▶ Task goal
Begin at the first line of the records below and, please, give each line again exactly until the line with "auto & block" is included.

--- Supplied records ---

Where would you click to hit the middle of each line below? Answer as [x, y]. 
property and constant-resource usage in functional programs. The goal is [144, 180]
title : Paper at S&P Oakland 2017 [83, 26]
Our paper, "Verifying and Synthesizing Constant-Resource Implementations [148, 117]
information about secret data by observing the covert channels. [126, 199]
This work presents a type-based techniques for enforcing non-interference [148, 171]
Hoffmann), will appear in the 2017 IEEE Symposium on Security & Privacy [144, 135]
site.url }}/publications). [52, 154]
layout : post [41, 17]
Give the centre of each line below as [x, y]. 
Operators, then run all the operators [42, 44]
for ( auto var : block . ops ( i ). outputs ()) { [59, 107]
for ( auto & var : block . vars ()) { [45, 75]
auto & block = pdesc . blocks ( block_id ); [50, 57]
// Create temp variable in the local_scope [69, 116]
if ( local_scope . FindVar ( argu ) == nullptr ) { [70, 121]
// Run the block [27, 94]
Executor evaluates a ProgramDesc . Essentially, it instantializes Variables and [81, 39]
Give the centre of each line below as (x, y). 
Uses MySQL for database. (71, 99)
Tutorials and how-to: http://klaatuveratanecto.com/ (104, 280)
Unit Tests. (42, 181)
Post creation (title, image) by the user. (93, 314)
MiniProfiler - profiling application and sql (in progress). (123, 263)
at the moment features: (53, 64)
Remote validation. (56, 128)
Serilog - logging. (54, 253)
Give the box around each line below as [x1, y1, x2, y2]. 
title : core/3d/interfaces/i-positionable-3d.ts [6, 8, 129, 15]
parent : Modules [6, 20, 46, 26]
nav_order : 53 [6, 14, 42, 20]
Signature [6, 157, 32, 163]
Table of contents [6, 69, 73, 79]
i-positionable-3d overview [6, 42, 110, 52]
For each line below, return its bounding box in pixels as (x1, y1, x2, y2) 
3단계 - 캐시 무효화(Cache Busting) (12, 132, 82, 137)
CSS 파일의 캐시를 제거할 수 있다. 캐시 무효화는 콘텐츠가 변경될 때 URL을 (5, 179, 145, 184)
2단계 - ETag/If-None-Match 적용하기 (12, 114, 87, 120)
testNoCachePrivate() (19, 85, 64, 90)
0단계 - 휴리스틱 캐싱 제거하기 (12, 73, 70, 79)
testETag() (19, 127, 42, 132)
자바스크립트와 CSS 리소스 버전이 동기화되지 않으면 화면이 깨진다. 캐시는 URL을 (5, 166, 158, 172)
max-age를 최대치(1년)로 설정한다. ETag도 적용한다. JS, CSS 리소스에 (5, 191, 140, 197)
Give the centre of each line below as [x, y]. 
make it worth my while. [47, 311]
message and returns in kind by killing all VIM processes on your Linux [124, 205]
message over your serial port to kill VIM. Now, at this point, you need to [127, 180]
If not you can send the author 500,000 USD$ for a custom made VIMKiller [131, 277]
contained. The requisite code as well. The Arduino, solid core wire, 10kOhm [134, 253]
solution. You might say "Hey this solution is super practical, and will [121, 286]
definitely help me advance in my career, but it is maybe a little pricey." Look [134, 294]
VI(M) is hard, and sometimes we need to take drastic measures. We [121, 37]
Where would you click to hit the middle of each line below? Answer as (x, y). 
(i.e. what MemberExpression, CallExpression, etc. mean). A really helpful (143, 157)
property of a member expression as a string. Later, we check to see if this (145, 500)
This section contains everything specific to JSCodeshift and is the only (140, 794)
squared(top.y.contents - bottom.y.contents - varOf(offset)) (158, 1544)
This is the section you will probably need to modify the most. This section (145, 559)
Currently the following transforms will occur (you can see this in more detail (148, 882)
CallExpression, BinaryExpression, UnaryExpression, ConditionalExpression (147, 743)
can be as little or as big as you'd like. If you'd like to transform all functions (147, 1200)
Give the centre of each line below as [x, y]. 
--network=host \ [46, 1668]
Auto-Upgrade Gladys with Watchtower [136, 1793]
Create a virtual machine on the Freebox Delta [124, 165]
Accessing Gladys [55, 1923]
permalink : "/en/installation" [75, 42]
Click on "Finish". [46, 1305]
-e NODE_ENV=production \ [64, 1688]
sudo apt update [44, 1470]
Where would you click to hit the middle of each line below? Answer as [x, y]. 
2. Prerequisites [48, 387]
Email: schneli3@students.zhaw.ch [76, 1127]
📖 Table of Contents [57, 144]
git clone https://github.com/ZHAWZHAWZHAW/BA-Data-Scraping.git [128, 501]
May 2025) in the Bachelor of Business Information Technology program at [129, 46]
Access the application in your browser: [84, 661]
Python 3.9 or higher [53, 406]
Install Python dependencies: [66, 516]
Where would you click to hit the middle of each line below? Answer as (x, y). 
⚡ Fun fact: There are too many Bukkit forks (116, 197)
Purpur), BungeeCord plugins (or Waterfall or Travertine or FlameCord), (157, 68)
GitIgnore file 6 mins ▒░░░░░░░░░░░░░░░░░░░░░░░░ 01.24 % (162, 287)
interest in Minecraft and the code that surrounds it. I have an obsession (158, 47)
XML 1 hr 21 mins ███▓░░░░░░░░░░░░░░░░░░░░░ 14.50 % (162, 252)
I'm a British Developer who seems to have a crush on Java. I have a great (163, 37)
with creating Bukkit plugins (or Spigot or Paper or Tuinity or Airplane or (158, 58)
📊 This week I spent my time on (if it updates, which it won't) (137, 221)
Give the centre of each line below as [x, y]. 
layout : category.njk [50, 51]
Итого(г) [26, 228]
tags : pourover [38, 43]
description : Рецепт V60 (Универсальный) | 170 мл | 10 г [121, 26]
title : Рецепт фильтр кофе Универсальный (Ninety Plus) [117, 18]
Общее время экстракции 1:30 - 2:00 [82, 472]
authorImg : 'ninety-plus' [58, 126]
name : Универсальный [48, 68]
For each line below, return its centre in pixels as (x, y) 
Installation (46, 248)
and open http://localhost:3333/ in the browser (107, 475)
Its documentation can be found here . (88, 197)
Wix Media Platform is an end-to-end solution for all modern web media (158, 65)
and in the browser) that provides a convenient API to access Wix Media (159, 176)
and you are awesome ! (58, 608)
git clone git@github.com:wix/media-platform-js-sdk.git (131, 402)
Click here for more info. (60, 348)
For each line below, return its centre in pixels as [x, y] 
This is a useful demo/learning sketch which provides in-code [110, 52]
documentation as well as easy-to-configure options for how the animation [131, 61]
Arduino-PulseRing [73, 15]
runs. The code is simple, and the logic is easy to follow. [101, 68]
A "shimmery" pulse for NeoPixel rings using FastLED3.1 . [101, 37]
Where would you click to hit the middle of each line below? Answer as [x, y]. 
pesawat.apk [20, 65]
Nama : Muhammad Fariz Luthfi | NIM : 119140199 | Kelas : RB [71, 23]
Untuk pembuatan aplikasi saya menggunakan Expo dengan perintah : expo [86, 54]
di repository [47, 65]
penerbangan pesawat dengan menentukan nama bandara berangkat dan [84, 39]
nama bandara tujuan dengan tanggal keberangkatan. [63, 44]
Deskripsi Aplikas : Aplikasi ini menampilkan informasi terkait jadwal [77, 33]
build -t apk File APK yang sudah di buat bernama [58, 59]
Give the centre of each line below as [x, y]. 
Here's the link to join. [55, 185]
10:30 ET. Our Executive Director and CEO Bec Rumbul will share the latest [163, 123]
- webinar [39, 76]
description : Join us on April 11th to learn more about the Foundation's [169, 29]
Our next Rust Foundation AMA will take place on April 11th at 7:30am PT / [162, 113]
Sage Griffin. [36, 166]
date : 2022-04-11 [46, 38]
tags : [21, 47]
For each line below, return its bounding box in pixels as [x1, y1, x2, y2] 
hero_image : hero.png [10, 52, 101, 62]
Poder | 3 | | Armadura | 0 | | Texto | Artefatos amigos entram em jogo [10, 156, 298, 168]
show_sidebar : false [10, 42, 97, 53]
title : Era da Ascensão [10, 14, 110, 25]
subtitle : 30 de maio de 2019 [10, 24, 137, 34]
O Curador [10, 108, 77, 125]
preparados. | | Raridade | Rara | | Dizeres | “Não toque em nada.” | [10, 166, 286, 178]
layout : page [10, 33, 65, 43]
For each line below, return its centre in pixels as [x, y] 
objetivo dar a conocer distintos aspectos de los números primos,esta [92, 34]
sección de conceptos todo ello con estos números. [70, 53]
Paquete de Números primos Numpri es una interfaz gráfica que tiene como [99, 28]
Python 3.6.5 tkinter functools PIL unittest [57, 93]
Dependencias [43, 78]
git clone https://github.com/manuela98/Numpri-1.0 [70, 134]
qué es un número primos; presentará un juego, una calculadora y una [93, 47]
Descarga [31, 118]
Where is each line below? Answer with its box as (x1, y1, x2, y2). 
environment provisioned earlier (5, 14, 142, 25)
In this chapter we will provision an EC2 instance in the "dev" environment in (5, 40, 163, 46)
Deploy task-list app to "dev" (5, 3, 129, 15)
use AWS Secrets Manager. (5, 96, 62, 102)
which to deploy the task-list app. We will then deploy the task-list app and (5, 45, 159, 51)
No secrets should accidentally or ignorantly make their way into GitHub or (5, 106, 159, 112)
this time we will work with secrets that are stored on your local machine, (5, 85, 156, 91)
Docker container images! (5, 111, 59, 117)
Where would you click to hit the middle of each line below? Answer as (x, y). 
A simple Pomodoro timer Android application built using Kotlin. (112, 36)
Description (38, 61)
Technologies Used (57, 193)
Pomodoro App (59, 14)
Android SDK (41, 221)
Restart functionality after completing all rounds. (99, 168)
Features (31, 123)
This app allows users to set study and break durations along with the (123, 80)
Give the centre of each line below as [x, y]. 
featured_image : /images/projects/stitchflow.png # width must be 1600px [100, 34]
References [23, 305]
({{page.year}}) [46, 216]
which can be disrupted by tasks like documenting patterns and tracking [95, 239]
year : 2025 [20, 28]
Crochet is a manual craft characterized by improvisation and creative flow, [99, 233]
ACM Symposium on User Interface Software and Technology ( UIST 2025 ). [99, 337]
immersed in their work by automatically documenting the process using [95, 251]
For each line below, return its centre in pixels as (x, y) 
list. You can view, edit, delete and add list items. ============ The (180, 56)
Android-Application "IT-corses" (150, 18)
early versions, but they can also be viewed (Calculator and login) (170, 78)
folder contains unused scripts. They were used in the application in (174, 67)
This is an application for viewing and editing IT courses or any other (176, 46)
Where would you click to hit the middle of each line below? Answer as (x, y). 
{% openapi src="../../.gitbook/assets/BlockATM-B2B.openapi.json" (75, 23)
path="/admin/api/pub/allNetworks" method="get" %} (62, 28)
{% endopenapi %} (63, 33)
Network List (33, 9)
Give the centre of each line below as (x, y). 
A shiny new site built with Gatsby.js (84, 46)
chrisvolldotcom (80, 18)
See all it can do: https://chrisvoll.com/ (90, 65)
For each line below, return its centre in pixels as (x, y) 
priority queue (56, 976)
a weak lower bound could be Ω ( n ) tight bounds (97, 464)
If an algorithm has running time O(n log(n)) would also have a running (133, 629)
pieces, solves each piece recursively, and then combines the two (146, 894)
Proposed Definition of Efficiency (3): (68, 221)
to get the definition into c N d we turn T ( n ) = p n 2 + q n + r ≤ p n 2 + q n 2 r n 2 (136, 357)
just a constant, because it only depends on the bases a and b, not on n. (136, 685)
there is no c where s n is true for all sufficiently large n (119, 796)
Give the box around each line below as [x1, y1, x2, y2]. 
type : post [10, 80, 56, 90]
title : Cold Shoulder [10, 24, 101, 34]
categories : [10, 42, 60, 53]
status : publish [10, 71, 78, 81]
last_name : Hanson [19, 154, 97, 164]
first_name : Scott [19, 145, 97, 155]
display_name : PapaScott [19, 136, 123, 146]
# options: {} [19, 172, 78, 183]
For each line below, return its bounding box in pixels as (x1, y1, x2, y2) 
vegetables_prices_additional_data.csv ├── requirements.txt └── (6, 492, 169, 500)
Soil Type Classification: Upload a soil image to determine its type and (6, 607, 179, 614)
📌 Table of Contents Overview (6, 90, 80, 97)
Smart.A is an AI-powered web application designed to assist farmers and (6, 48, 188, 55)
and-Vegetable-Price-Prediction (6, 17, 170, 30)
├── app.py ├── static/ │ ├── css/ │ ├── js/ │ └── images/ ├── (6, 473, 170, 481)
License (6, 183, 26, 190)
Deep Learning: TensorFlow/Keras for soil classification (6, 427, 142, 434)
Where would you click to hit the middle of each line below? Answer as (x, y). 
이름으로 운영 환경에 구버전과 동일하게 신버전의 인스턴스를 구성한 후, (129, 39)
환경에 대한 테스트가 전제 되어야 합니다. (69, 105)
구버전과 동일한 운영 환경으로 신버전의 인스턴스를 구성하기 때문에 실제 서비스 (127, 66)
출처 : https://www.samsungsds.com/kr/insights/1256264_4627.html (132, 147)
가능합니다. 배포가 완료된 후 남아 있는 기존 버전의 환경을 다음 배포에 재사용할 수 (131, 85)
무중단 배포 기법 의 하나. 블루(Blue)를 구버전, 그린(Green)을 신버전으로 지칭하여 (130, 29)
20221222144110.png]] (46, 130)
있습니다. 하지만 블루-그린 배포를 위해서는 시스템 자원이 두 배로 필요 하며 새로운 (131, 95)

---

▶ Response
Where would you click to hit the middle of each line below? Answer as [x, y]. 
property and constant-resource usage in functional programs. The goal is [144, 180]
title : Paper at S&P Oakland 2017 [83, 26]
Our paper, "Verifying and Synthesizing Constant-Resource Implementations [148, 117]
information about secret data by observing the covert channels. [126, 199]
This work presents a type-based techniques for enforcing non-interference [148, 171]
Hoffmann), will appear in the 2017 IEEE Symposium on Security & Privacy [144, 135]
site.url }}/publications). [52, 154]
layout : post [41, 17]
Give the centre of each line below as [x, y]. 
Operators, then run all the operators [42, 44]
for ( auto var : block . ops ( i ). outputs ()) { [59, 107]
for ( auto & var : block . vars ()) { [45, 75]
auto & block = pdesc . blocks ( block_id ); [50, 57]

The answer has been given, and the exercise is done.